Per questa analisi si è quindi deciso di usare gli scacchi come metro; le partite, infatti, sono catalogate dal 1890 e la vittoria è legata a processi cognitivi prettamente meritocratici dove tutti quei parametri in cui il dato può essere influenzato hanno meno peso. Il bacino si è presentato piuttosto ampio, sono a disposizione tutte le mosse in un arco di 125 anni, circa 24.000 partite. A questo punto sono stati elaborati collegando età e qualità delle mosse e la velocità con cui venivano eseguite, una ad una; per analizzare la validità delle mosse è stato usato un famoso motore di scacchi open source Stockfish.

Il risultato è piuttosto disarmante, è stato notato innanzitutto che il picco di performance è tra i 35 e i 45 anni. Questo va un poco a sfatare il fatto che la giovane età sia legata a performance migliori in assoluto. Da questo punto di vista si nota come l’avanzare dell’età non faccia che migliorare la qualità delle nostre capacità per molti anni; questo chiaramente da un punto di vista prettamente statistico, picchi in tutte le direzioni sono possibili e sono quelli che spesso danno forza ai nostri bias. I dati hanno anche mostrato una cosa altrettanto interessante sugli estremi di questa curva: la quantità di performance guadagnata e poi persa con l’età. Ci troviamo di fronte ad una campana schiacciata, prima sale (dai 20) e poi scende (verso i 55). L’escursione in ambo i lati, ovvero nei 20 e poi nei 55, è solamente intorno al 10%.

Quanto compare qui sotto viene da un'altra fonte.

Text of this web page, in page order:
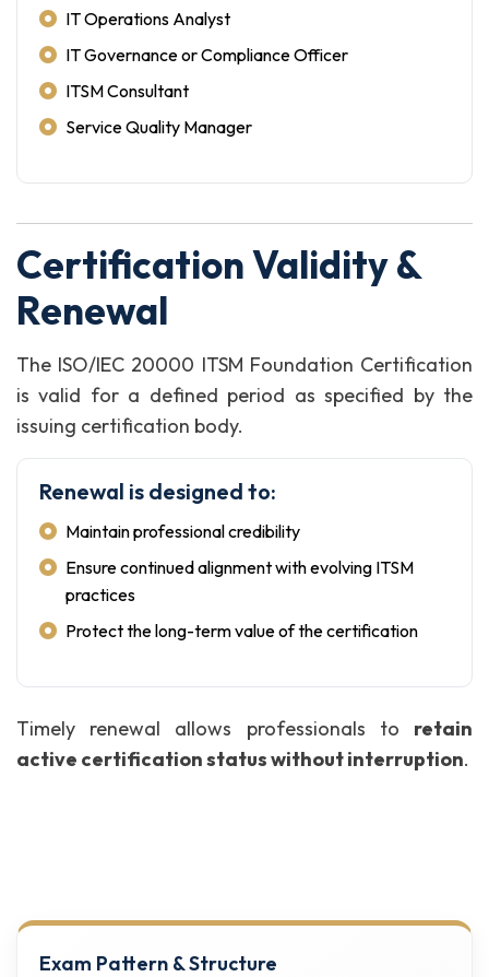
IT Operations Analyst
IT Governance or Compliance Officer
ITSM Consultant
Service Quality Manager
Certification Validity &
Renewal
The ISO/IEC 20000 ITSM Foundation Certification
is valid for a defined period as specified by the
issuing certification body.
Renewal is designed to:
Maintain professional credibility
Ensure continued alignment with evolving ITSM
practices
Protect the long-term value of the certification
Timely renewal allows professionals to retain
active certification status without interruption.
Exam Pattern & Structure

In buona sostanza, ciò che è evidente è che la nostra volontà di fare carriera non deve essere influenzata dalla preoccupazione di non farcela al sopravanzare di una certa età; per lo meno non deve esserlo dal punto di vista delle capacità intellettive. Statisticamente non c’è un vero e proprio declino cognitivo, ma ci si trova più che altro di fronte alla stanchezza o alla propria ambizione di cambiamento. Molti informatici famosi hanno sostenuto questa affermazione: la carriera non deve essere intesa nella sola direzione manageriale; se chi si trova a dover prendere questa scelta ha la voglia e la passione, può continuare a fare questo lavoro a vita, non c’è qualcosa che veramente ce lo neghi dal punto di vista fisiologico. Che carriera intraprenderemo quindi deve essere frutto di un desiderio, di una necessità che non sia legata alla paura di invecchiare; anche questo tema sarà sicuramente rivisto negli anni a venire anche dal punto di vista del mercato del lavoro.

Se vi piace programmare e avere le mani in pasta ed essere operativi, non fatevi spaventare dell’avanzare dell’età: è più un bias che un ostacolo tangibile!

Conclusioni

In questo capitolo abbiamo parlato di come affrontare l’età nel mondo IT. Questo è sempre un tema delicato, e non riguarda solo il mondo IT, senza considerare che ci sono tanti fattori collegati ad esso: famiglia, figli, tempo che non basta mai per aggiornarsi e studiare, stanchezza, ecc.. L’obiettivo era di darti modo di fare le tue considerazioni, con l’auspicio che ciò possa portarti ad una maggiore chiarezza riguardo al tuo percorso professionale futuro, e che la passione, la volontà di dare sempre il tuo contributo e di condividere le tue esperienze con il team, possano continuare a farti a sviluppare con entusiasmo senza timore dell’età che avanza.